Fluid is an exciting opportunity to work on new programming language foundations designed to make data science more open, intelligible and accessible. If you are a University of Cambridge MPhil or Part III student in Computer Science starting in October 2025 and looking for a Masters project, then we may have an opportunity for you. Also check out our poster.
Charts and other visual summaries, curated by journalists and scientists from real-world data and simulations, are how we understand our changing world and the anthopogenic sources of that change. But the visual artifacts we are actually presented with are opaque: any relationship to the underlying data is lost. How can we expect to evaluate claims based on a bitmap? This is challenging enough for an expert with access to the source code and data used to derive the outputs; for a non-expert the prospects are even worse.
Fluid is a new “transparent” programming language, being developed at the Institute of Computing for Climate Science in Cambridge in collaboration with University of Bristol, that makes it easy to create charts and figures which are linked to data, enabling a user to interactively discover what visual elements actually represent. The key idea is to incorporating a bidirectional dynamic dependency analysis into the language runtime, allowing it to track dependencies that arise as as outputs (such as charts and tables) are computed from data. This information is then used to automatically enrich rendered output with interactions which allow a reader to explore the relationship to data directly through the artefact, by selecting visual features of interest. Fluid uses so-called “program slicing” techniques based on Galois connections, a neat mathematical abstraction which characterises exactly the relationship between sets of inputs and sets of outputs which depend on them.
A key use case for Fluid is to make it easy to present real-world climate science in “long-form” explorable essays and interactive articles intended for non-specialist audiences, such as policymakers. (See distill.pub for some examples of so-called “explorable explanations”.) There are two main technical goals driving the next iteration of the platform:
Computational explanations: information about the specific steps that were involved in computing a particular feature of the output (e.g. the whiskers decorating a bar in a bar chart). This is a potentially powerful transparency feature, allowing readers (perhaps during peer review) to discover otherwise hidden or obscured facts about the data underpinning a visualisation. You could work on the interpreter which generates the computational explanations in the first place, or on ML techniques for turning these computational explanations into more user-friendly natural language explanations. The novel contribution that Fluid can make to this latter problem is to provide an authoritative ground truth for the generation of the natural language, offering the prospect of a “trusted” or reliable form of open, self-explanatory artifact. (See “AI reading assistant” in the poster.)
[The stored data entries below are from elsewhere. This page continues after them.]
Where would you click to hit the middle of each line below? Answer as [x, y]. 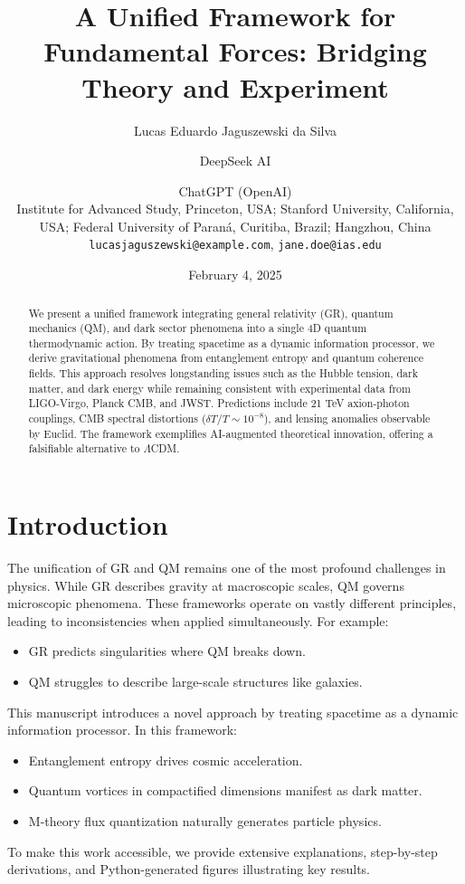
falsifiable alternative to [84, 448]
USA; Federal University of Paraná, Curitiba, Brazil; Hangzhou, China [235, 226]
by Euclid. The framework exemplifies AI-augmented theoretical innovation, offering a [231, 433]
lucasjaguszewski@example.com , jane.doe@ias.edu [235, 244]
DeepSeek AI [235, 161]
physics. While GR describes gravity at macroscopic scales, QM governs [206, 585]
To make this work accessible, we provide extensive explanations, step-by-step [223, 851]
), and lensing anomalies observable [347, 418]

Transparent text: natural language (such as the expository text in a climate report for policymakers) in technical contexts often has a semi-formal computational interpretation, most obviously quantitative phrases or other fragments of text expressing data-driven claims. For example, the statement that under a particular emissions scenario, global warming is extremely likely to exceed 2°C in the 21st century can be underwritten by a Fluid program that assigns a specific interpretation to this text in terms of the distributions of the underlying data used (by the report author) to reach that conclusion. You could help develop some of the infrastructure needed here, or AI tooling which replaces fragments of text by expressions that compute that text from data. (See “AI authoring assistant” in the poster.)
The live demos on the Fluid website only scratch the surface of what transparent programming languages like Fluid should enable when fully realised. There are many opportunities for an imaginative and technically strong student to help move this idea forward as part of an MPhil project; your project will live somewhere at the intersection of programming languages research, AI/ML, HCI, NLP and data science, depending on your skills/background and research interests.
If this sounds interesting, please get in touch with Dr Roly Perera, Department of Computer Science and Technology, University of Cambridge to arrange an initial chat. Whatever form your project takes, we would aim for your work to be incorporated into one or more of our current research outputs, and so would form a genuine contribution to the research. A strong background in some combination of functional programming, maths and data science is a must. You can expect to gain experience in programming languages research, data analysis and data visualisation, with close supervisor collaboration.